US Army soldiers investigate the site of an explosion, January 18, 2004 in Baghdad, Iraq (Getty/Mario Tama)

After 15 years of disaster in Iraq, bomb-crazed loon John Bolton is back — and we deserve him

John Bolton lied us into the Iraq War, and promised it would be easy and fun. What shock-and-awe has he got next?


Lucian K. Truscott IV
March 24, 2018 12:00PM (UTC)

Whatever happened to consequences? Remember the idea that if you fucked something up, you paid a price for it? Where’d that go? It sure went missing this week when President I-Can-do-Any-Damn-Thing-I-Want named John Bolton as his new national security adviser.

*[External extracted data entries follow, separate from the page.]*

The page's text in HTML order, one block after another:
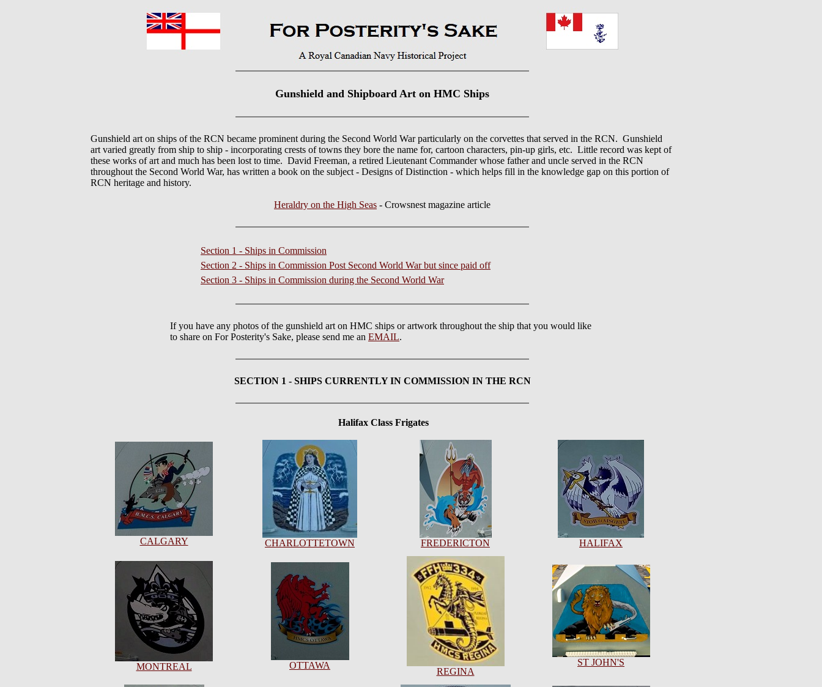
Gunshield and Shipboard Art on HMC Ships
Gunshield art on ships of the RCN became prominent during the Second World War particularly on the corvettes that served in the RCN. Gunshield
art varied greatly from ship to ship - incorporating crests of towns they bore the name for, cartoon characters, pin-up girls, etc. Little record was kept of
these works of art and much has been lost to time. David Freeman, a retired Lieutenant Commander whose father and uncle served in the RCN
throughout the Second World War, has written a book on the subject - Designs of Distinction - which helps fill in the knowledge gap on this portion of
RCN heritage and history.
Heraldry on the High Seas - Crowsnest magazine article
Section 1 - Ships in Commission
Section 2 - Ships in Commission Post Second World War but since paid off
Section 3 - Ships in Commission during the Second World War
If you have any photos of the gunshield art on HMC ships or artwork throughout the ship that you would like
to share on For Posterity's Sake, please send me an EMAIL.
SECTION 1 - SHIPS CURRENTLY IN COMMISSION IN THE RCN
Halifax Class Frigates
CALGARY CHARLOTTETOWN FREDERICTON HALIFAX
MONTREAL OTTAWA
REGINA
ST JOHN'S
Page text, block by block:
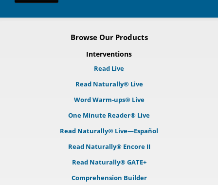
Browse Our Products
Interventions
Read Live
Read Naturally® Live
Word Warm-ups® Live
One Minute Reader® Live
Read Naturally® Live—Español
Read Naturally® Encore II
Read Naturally® GATE+
Comprehension Builder
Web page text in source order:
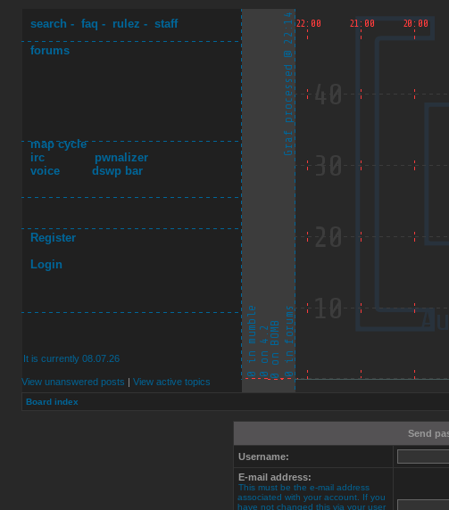
search - faq - rulez - staff
forums
map cycle
irc
pwnalizer
voice
dswp bar
Register
Login
It is currently 08.07.26
View unanswered posts | View active topics
Board index
Send
Username:
E-mail address:
This must be the e-mail address
associated with your account. If you
have not changed this via your user

What a time he picked to do it. Fifteen years ago this week we invaded Iraq – maybe the stupidest, most expensive and most certifiably insane thing any modern nation has ever done. John Bolton was one of that misbegotten war’s biggest cheerleaders. He was right there on the front lines of the so-called “debate” over Iraq with fellow Barcalounger boy-warriors like Paul Wolfowitz and Douglas Feith, the architects of the war and authors of the famed “shock and awe” doctrine that was supposed to get us in and out in something like six months. It was the war that would “pay for itself,” remember? Bolton stood with the rest of the Republican geniuses who figured that invading Iraq was just a peachy way to “bring democracy to the Middle East,” or some such crap.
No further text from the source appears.